What the task asks: Where an entry contains a picture, omit the picture and repeat the rest exactly.

Data for the task:
........

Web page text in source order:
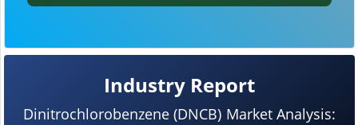
Industry Report
Dinitrochlorobenzene (DNCB) Market Analysis:
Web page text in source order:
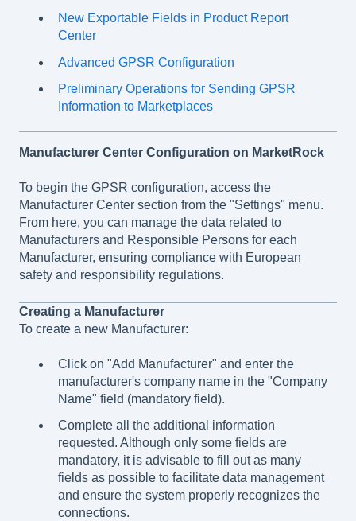
New Exportable Fields in Product Report
Center
Advanced GPSR Configuration
Preliminary Operations for Sending GPSR
Information to Marketplaces
Manufacturer Center Configuration on MarketRock
To begin the GPSR configuration, access the
Manufacturer Center section from the "Settings" menu.
From here, you can manage the data related to
Manufacturers and Responsible Persons for each
Manufacturer, ensuring compliance with European
safety and responsibility regulations.
Creating a Manufacturer
To create a new Manufacturer:
Click on "Add Manufacturer" and enter the
manufacturer's company name in the "Company
Name" field (mandatory field).
Complete all the additional information
requested. Although only some fields are
mandatory, it is advisable to fill out as many
fields as possible to facilitate data management
and ensure the system properly recognizes the
connections.
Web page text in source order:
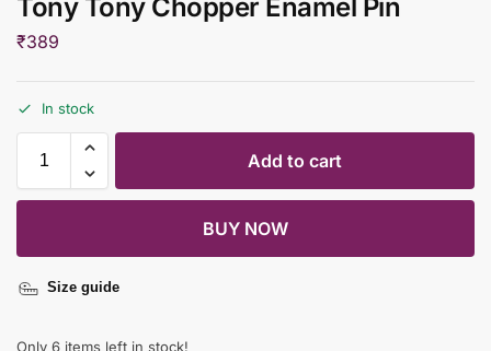
Tony Tony Chopper Enamel Pin
₹389
In stock
Add to cart
BUY NOW
Size guide
Only 6 items left in stock!
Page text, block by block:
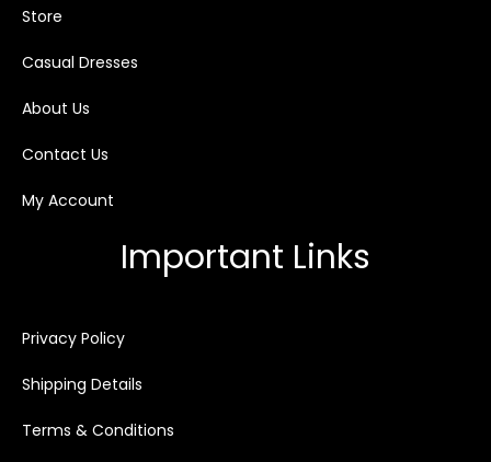
Store
Casual Dresses
About Us
Contact Us
My Account
Important Links
Privacy Policy
Shipping Details
Terms & Conditions
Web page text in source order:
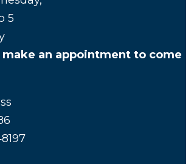
5
make an appointment to come
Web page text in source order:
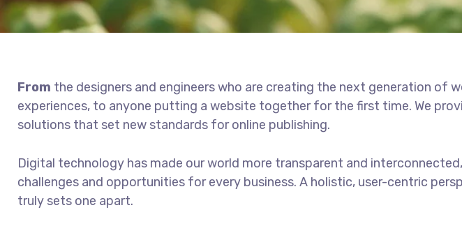
From the designers and engineers who are creating the next generation of
experiences, to anyone putting a website together for the first time. We
solutions that set new standards for online publishing.
Digital technology has made our world more transparent and
challenges and opportunities for every business. A holistic, user-centric
truly sets one apart.
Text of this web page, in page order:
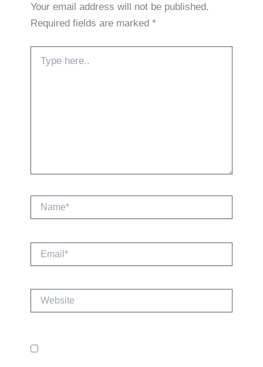
Your email address will not be published.
Required fields are marked *
here..
Website
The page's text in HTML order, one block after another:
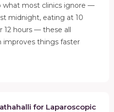
what most clinics ignore —
midnight, eating at 10
12 hours — these all
things faster
for Laparoscopic
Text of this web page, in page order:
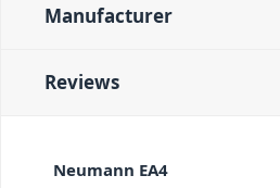
Manufacturer
Reviews
Neumann EA4
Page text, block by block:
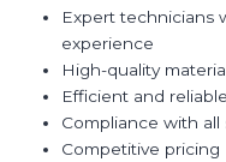
Expert technicians
experience
High-quality
Efficient and
Compliance with
Competitive pricing
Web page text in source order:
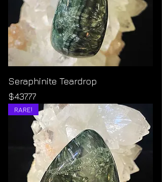
Seraphinite Teardrop
Price
$437.77
RARE!

........

Response area:
Web page text in source order:
Industry Report
Dinitrochlorobenzene (DNCB) Market Analysis:
Web page text in source order:
New Exportable Fields in Product Report
Center
Advanced GPSR Configuration
Preliminary Operations for Sending GPSR
Information to Marketplaces
Manufacturer Center Configuration on MarketRock
To begin the GPSR configuration, access the
Manufacturer Center section from the "Settings" menu.
From here, you can manage the data related to
Manufacturers and Responsible Persons for each
Manufacturer, ensuring compliance with European
safety and responsibility regulations.
Creating a Manufacturer
To create a new Manufacturer:
Click on "Add Manufacturer" and enter the
manufacturer's company name in the "Company
Name" field (mandatory field).
Complete all the additional information
requested. Although only some fields are
mandatory, it is advisable to fill out as many
fields as possible to facilitate data management
and ensure the system properly recognizes the
connections.
Web page text in source order:
Tony Tony Chopper Enamel Pin
₹389
In stock
Add to cart
BUY NOW
Size guide
Only 6 items left in stock!
Page text, block by block:
Store
Casual Dresses
About Us
Contact Us
My Account
Important Links
Privacy Policy
Shipping Details
Terms & Conditions
Web page text in source order:
5
make an appointment to come
Web page text in source order:
From the designers and engineers who are creating the next generation of
experiences, to anyone putting a website together for the first time. We
solutions that set new standards for online publishing.
Digital technology has made our world more transparent and
challenges and opportunities for every business. A holistic, user-centric
truly sets one apart.
Text of this web page, in page order:
Your email address will not be published.
Required fields are marked *
here..
Website
The page's text in HTML order, one block after another:
what most clinics ignore —
midnight, eating at 10
12 hours — these all
things faster
for Laparoscopic
Text of this web page, in page order:
Manufacturer
Reviews
Neumann EA4
Page text, block by block:
Expert technicians
experience
High-quality
Efficient and
Compliance with
Competitive pricing
Web page text in source order:
Seraphinite Teardrop
Price
$437.77
RARE!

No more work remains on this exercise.